* **Exercise brief**: Pick out each line below containing "this".

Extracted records
--- START ---

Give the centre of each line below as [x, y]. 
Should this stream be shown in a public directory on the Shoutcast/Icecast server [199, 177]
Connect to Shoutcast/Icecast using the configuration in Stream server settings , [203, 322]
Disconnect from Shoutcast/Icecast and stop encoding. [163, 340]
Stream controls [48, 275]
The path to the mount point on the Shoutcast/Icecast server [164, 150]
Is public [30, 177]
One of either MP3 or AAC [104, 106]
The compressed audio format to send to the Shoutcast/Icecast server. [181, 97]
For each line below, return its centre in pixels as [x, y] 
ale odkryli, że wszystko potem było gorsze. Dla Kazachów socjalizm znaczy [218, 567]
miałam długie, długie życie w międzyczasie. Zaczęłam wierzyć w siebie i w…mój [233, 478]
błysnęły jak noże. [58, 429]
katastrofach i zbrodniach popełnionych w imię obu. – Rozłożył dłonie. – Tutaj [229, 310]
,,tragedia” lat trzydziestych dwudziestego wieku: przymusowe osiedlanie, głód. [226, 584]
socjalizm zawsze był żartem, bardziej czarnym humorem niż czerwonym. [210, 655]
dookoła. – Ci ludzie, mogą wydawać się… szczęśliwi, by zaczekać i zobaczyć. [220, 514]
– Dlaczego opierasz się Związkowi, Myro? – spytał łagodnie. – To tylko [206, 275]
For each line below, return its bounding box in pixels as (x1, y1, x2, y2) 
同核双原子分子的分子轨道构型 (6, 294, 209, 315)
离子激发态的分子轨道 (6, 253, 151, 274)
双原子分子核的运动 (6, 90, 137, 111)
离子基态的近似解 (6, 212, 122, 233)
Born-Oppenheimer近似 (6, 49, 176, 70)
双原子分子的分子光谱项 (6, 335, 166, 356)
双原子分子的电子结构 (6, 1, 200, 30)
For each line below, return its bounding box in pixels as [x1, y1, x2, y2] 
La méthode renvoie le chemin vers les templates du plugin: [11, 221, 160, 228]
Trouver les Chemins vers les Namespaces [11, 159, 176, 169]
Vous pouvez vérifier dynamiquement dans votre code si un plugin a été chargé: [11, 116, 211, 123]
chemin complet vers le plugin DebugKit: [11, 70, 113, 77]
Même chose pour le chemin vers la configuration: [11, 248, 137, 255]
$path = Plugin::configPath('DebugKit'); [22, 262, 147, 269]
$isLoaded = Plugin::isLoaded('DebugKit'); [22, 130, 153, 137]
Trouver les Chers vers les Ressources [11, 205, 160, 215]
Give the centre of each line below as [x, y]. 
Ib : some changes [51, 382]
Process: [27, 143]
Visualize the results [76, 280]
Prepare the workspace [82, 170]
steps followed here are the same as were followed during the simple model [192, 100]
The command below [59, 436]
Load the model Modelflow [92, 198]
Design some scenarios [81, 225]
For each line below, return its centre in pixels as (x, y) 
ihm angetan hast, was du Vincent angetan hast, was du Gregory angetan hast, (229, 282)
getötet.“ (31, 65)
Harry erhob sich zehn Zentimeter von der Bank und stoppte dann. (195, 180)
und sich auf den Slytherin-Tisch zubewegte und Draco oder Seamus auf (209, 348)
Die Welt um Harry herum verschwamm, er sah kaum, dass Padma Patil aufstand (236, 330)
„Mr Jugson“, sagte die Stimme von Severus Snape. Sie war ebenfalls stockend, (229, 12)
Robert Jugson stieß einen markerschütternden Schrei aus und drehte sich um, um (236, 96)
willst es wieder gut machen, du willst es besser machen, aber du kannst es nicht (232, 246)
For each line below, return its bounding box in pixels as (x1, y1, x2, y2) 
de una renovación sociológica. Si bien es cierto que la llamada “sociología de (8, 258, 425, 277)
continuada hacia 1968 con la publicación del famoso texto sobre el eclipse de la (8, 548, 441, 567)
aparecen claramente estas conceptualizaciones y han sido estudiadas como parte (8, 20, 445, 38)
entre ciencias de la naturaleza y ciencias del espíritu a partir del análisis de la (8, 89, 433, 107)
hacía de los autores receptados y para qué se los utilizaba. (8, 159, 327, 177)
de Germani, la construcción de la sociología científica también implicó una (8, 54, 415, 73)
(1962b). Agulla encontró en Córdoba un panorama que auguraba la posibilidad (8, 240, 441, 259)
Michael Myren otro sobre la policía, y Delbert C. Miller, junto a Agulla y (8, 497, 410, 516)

--- END ---
--- START ---

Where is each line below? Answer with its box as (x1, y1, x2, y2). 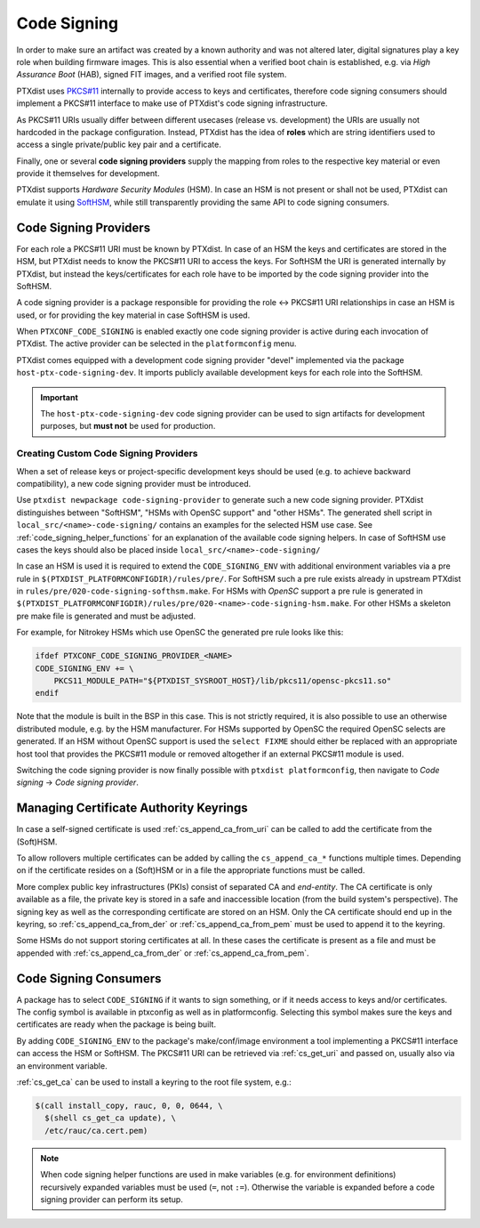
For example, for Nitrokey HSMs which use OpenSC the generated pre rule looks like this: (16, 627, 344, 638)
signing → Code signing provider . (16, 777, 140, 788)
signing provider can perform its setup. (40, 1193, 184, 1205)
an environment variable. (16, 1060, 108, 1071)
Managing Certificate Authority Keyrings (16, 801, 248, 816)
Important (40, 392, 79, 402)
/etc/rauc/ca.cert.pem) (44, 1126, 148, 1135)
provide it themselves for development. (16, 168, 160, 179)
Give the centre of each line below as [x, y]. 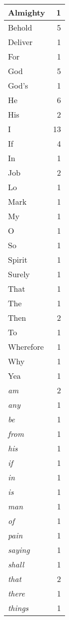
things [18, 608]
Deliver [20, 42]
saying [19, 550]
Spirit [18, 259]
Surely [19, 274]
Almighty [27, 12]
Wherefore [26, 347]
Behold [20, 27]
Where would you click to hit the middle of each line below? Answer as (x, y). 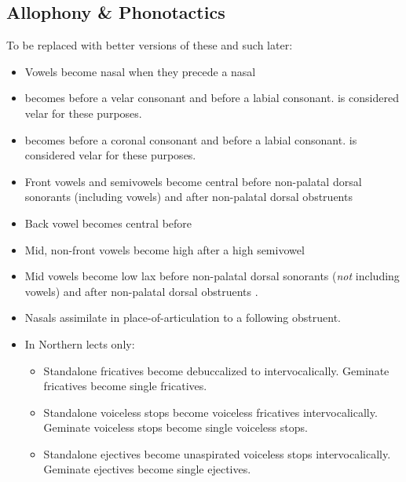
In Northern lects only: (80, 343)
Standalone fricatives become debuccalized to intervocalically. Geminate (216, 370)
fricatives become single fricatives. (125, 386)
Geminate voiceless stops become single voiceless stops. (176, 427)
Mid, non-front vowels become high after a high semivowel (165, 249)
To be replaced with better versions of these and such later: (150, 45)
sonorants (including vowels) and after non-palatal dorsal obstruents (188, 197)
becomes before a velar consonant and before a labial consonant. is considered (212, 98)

--- END ---
--- START ---

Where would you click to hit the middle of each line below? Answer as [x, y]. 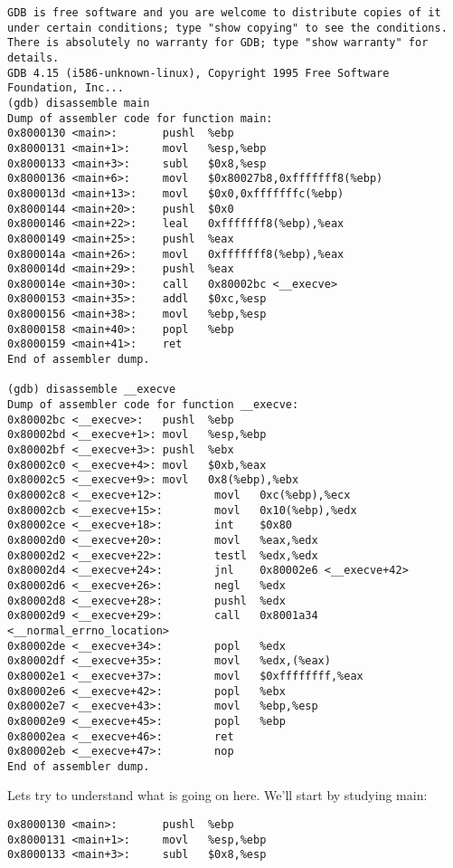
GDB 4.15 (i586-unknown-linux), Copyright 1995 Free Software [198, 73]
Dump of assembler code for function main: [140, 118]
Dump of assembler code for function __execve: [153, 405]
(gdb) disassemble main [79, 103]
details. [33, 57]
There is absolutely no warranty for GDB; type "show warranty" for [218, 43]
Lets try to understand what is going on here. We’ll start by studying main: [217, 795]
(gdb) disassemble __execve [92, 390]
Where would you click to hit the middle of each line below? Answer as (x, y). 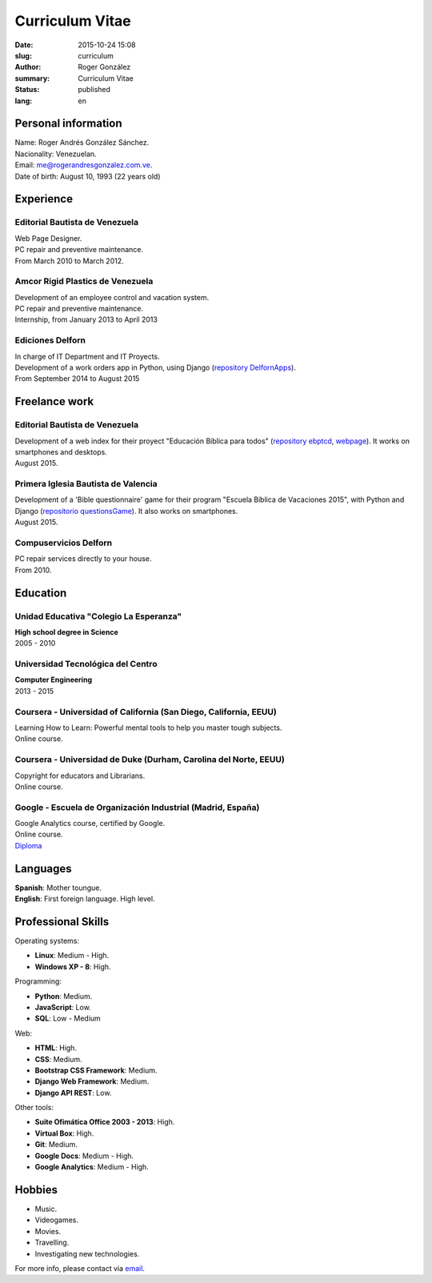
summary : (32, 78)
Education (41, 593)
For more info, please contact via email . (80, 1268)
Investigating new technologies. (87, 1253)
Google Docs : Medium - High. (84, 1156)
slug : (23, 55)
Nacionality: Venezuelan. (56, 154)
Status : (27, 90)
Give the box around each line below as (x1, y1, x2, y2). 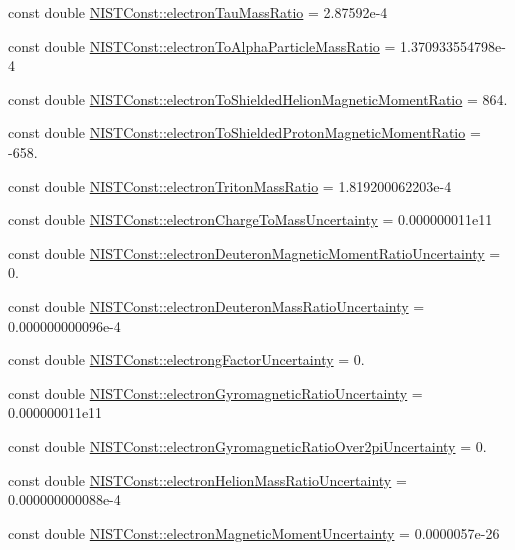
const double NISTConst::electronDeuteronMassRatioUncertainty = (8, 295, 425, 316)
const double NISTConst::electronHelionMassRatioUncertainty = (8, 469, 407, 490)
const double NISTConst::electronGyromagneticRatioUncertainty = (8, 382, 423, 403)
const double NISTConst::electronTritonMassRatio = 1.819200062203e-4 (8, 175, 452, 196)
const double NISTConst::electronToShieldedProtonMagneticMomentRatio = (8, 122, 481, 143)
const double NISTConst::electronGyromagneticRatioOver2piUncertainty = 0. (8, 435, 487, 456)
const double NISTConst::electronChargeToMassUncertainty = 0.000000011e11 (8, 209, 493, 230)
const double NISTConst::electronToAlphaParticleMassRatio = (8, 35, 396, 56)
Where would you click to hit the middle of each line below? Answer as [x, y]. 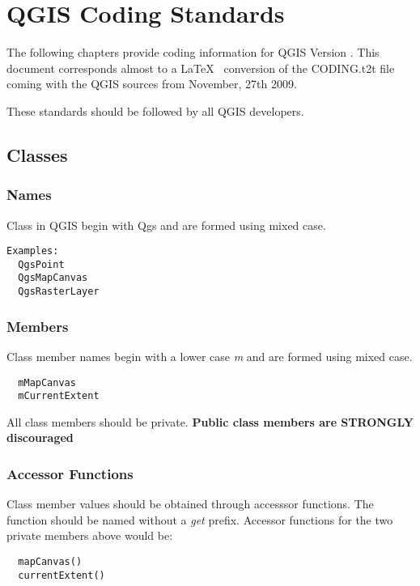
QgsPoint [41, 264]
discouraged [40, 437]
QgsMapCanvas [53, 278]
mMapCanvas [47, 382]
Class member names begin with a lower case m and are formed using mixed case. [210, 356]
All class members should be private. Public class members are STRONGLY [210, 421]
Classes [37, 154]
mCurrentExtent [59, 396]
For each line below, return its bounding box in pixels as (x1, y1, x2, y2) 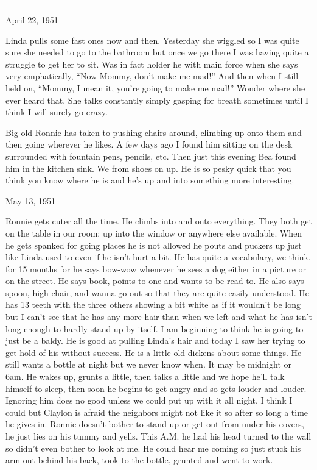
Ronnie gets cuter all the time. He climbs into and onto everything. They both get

--- END ---

* **Solved exercise**:
Should this stream be shown in a public directory on the Shoutcast/Icecast server [199, 177]
For example, for Nitrokey HSMs which use OpenSC the generated pre rule looks like this: (16, 627, 344, 638)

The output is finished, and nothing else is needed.